### [Your goal]
Print nothing but the lines below starting at the line that holds "to install eBPF" and ending at the line that holds "Prerequisites of Building", including both, each exactly as written.

+-------+

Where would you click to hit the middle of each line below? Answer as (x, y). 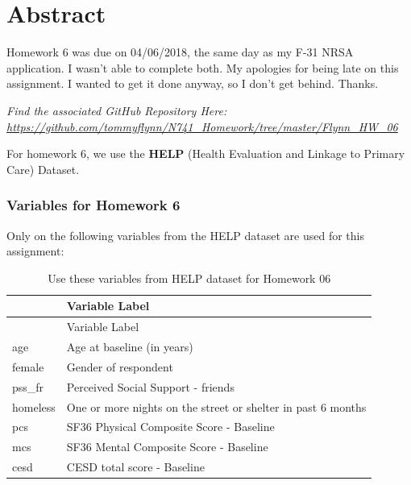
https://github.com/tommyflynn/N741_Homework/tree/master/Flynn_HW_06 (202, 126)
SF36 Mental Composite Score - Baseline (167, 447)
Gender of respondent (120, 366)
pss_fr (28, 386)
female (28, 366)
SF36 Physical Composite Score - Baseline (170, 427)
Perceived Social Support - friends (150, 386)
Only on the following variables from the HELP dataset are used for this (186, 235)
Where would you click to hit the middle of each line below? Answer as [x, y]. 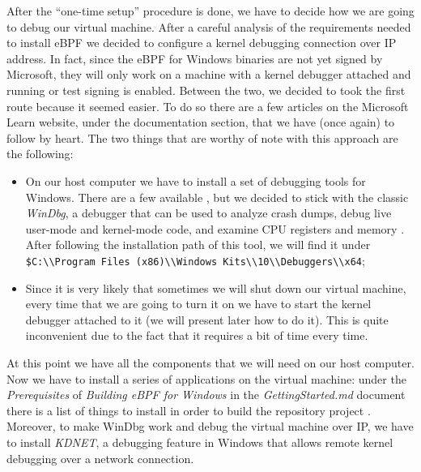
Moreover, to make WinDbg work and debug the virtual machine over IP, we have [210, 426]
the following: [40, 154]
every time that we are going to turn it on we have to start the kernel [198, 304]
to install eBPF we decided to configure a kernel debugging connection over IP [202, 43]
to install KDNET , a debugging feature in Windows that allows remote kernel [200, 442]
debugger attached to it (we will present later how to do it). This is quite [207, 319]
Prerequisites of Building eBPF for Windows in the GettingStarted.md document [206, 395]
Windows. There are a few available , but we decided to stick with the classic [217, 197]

+-------+

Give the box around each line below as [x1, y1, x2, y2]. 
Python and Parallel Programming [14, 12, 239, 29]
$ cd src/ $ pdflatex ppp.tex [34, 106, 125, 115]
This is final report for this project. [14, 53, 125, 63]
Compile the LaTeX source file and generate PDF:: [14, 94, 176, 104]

+-------+

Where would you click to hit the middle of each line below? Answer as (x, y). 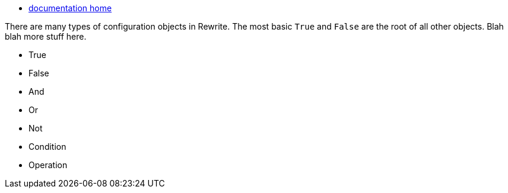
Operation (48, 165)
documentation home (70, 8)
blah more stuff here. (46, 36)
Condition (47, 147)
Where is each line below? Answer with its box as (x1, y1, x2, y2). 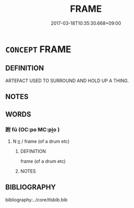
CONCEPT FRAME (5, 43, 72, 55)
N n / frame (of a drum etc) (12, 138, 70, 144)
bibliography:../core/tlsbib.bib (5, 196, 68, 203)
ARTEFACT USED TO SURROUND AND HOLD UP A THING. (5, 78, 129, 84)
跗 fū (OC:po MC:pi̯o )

+-------+

### [Answer to the exercise]
to install eBPF we decided to configure a kernel debugging connection over IP [202, 43]
to install KDNET , a debugging feature in Windows that allows remote kernel [200, 442]
debugger attached to it (we will present later how to do it). This is quite [207, 319]
Prerequisites of Building eBPF for Windows in the GettingStarted.md document [206, 395]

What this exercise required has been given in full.